Data extracted from a collection:
= Beginning of Section =

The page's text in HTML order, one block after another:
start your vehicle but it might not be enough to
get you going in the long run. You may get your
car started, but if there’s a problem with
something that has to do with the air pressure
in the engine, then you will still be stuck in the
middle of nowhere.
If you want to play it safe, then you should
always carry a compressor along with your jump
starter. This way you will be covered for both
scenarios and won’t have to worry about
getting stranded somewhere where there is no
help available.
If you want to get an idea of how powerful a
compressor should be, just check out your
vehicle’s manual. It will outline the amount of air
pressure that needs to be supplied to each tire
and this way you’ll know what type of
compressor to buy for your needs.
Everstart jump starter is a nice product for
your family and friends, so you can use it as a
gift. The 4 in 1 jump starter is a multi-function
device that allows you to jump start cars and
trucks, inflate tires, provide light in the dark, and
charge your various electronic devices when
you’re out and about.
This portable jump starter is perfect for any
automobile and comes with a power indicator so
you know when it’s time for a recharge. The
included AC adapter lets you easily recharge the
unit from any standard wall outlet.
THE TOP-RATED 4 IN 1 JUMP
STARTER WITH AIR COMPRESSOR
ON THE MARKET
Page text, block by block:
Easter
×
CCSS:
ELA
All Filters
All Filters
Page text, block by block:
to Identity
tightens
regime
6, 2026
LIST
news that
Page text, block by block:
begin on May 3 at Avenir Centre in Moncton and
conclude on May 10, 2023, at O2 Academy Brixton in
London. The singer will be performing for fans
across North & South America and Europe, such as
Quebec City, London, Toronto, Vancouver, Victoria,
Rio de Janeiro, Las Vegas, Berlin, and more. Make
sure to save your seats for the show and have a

= End of Section =
= Beginning of Section =

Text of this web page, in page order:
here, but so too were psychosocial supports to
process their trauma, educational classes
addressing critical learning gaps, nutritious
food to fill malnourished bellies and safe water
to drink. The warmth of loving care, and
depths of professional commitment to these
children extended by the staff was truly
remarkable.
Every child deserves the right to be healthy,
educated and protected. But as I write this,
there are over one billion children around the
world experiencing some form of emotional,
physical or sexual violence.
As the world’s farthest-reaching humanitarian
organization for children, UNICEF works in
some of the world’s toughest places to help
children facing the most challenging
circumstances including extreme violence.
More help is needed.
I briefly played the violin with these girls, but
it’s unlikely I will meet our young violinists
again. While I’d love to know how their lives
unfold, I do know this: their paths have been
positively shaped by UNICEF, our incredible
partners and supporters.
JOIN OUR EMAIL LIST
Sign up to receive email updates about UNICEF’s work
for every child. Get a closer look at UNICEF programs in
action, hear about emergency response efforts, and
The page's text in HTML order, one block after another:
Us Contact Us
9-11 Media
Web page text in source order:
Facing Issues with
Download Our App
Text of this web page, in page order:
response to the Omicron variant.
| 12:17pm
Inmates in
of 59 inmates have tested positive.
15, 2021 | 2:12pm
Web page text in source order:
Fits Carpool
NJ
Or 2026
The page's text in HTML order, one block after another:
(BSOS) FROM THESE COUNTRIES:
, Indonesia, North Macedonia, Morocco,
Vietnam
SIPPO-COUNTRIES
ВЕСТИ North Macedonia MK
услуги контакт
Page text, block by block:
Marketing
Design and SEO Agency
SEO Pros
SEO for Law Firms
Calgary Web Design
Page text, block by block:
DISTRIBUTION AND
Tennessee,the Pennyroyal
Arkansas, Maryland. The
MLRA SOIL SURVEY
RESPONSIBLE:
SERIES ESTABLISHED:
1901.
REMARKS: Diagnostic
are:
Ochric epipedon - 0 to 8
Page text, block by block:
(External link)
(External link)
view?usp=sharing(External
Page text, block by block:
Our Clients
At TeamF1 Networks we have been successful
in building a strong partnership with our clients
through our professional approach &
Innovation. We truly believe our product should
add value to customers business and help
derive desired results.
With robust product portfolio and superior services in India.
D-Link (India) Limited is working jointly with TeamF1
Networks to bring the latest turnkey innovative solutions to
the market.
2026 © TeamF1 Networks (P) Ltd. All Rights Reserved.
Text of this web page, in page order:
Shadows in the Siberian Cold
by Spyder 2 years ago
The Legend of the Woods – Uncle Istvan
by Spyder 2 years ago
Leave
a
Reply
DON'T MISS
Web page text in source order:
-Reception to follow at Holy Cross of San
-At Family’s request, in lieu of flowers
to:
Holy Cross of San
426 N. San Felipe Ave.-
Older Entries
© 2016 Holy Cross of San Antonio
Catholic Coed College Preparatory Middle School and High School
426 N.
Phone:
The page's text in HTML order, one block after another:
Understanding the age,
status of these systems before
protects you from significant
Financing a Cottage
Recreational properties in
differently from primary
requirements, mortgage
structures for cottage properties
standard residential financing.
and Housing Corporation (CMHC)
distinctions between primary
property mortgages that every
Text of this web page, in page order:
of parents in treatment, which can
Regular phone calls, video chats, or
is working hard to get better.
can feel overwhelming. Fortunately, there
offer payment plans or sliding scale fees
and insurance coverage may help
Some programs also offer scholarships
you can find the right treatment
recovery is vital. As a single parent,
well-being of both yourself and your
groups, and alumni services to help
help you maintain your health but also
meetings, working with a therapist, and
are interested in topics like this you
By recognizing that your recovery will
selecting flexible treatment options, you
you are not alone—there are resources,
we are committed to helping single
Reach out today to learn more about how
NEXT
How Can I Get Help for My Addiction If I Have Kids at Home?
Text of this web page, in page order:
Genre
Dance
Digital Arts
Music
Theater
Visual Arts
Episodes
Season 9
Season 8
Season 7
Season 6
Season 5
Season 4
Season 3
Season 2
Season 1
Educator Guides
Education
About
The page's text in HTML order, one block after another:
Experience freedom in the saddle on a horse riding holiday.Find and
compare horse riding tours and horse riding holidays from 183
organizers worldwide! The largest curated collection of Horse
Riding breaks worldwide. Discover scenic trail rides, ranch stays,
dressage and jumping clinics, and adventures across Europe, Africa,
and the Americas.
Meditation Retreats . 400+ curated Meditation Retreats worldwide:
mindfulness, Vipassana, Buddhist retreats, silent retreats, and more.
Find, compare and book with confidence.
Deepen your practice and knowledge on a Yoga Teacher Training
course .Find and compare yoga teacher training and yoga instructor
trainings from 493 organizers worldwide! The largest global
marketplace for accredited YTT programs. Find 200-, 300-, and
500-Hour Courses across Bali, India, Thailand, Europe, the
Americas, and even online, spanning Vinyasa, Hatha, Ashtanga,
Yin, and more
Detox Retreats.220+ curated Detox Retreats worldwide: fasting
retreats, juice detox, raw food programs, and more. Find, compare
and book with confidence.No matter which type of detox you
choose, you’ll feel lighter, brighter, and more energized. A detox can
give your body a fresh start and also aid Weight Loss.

= End of Section =

=== GOAL OF THE EXERCISE ===
Nothing but the lines above from the one containing "physical or sexual violence." through the one containing "More help is needed." should appear in the answer, each repeated exactly.

=== FINAL ANSWER ===
physical or sexual violence.
As the world’s farthest-reaching humanitarian
organization for children, UNICEF works in
some of the world’s toughest places to help
children facing the most challenging
circumstances including extreme violence.
More help is needed.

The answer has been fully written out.